I visited Iceland a few years back with a couple friends in the middle of winter. Yes, Iceland in the middle of winter. Like many tourists, we started our trip at the Blue Lagoon where the powers of geothermal seawater create transformational spa journeys. If you’re visiting Iceland, I highly recommend a few hours at the Blue Lagoon. It’s a great way to relax and recharge and get ready for the rest of your trip.

There are now towering skyscrapers in very walkable downtown Reykjavik. Maybe this is why the city gives off the feeling that you’re in a toy town. The brightly-colored, closely-stacked houses line the streets and small coffee shops and cafes welcome cold and thirsty visitors.

Since we visited in winter, we only had a few hours of daylight each day to go out exploring.

One of the visits was to Geysir Strokkur, also known as the Great Geyser, where every few minutes, the geysir was erupt and blow water and steam 70 feet straight up into the air, and because of the sulphur content, prepare for something that smells like eggs.

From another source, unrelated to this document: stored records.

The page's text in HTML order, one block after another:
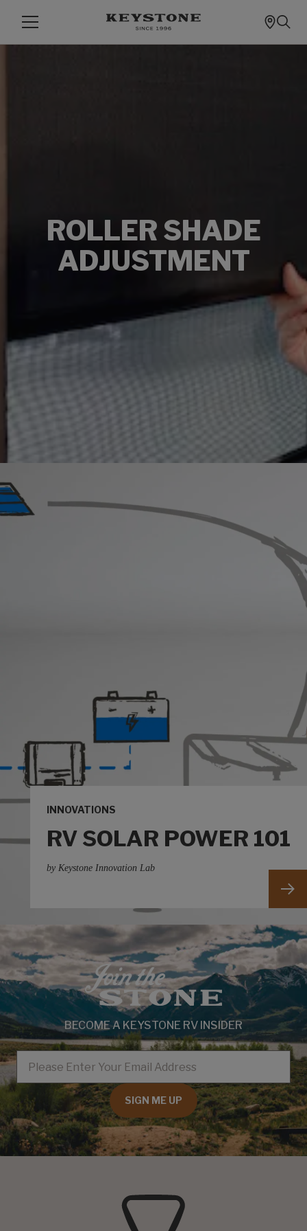
ROLLER SHADE
ADJUSTMENT
INNOVATIONS
RV SOLAR POWER 101
by Keystone Innovation Lab
BECOME A KEYSTONE RV INSIDER
EMAIL
SIGN ME UP
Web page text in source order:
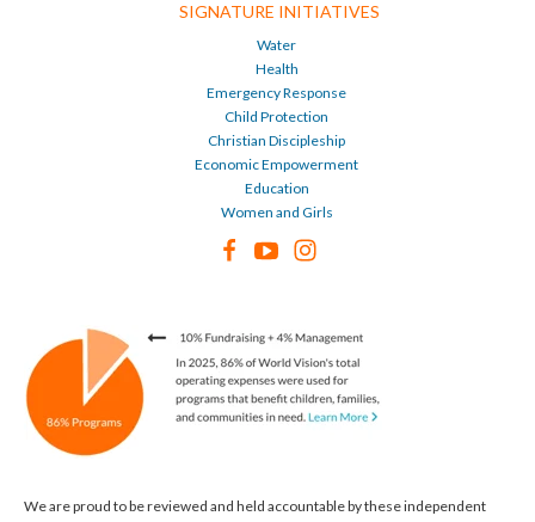
SIGNATURE INITIATIVES
Water
Health
Emergency Response
Child Protection
Christian Discipleship
Economic Empowerment
Education
Women and Girls
We are proud to be reviewed and held accountable by these independent
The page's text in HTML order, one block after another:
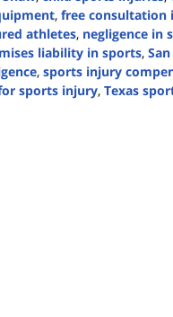
, free consultation
athletes, negligence in
liability in sports,
, sports injury
sports injury, Texas
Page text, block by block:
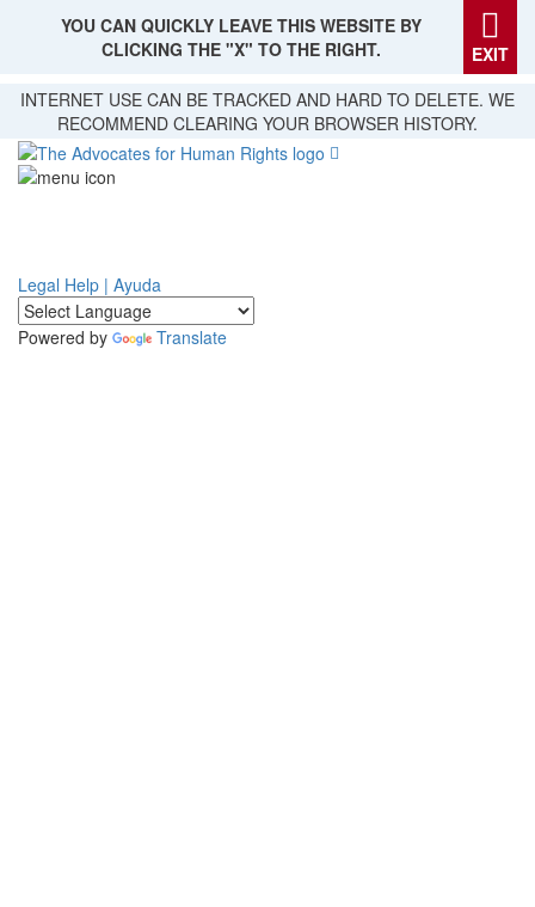
Skip
main
content
YOU CAN QUICKLY LEAVE THIS WEBSITE BY
CLICKING THE "X" TO THE RIGHT.
EXIT
INTERNET USE CAN BE TRACKED AND HARD TO DELETE. WE
RECOMMEND CLEARING YOUR BROWSER HISTORY.
Legal Help | Ayuda
Powered by Translate
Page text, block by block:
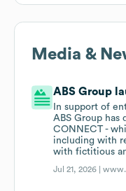
Media &
ABS Group
In support of
ABS Group has
CONNECT -
including with
with fictitious
Jul 21, 2026 |
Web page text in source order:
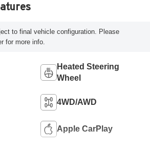
to final vehicle configuration. Please
for more info.
Heated Steering
Wheel
4WD/AWD
Apple CarPlay
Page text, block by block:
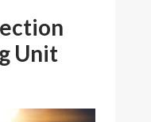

Part of the tour was a drive around what is known as the Golden Circle which included a stop at Thingvellir National Park where you can see the deep cut in the land where the two tectonic plates that separate the European and North American continents. This is a very important spot for Icelanders as back in the day this is where many pivotal decisions were made for the community. It’s also where they discussed law and tried to settle disputes without violence.

And while we visited Gullfoss waterfall, it was winter so the waterfall was frozen—literally and in time. It still made for a spectacular sight.

Personally, I found Reykjavik to be very expensive. And it’s no surprise since almost everything has to be imported. Remember, the island only gets a few summer months each year. I remember paying the equivalent of $9 for a coffee and a donut.

I’d love to go back in the summer to see how the landscape changes between the seasons, and maybe take a tour around the outskirts of the island. I’ve been told the east and west coasts are very different but both are incredibly picturesque.

What was your favorite part of visiting Iceland?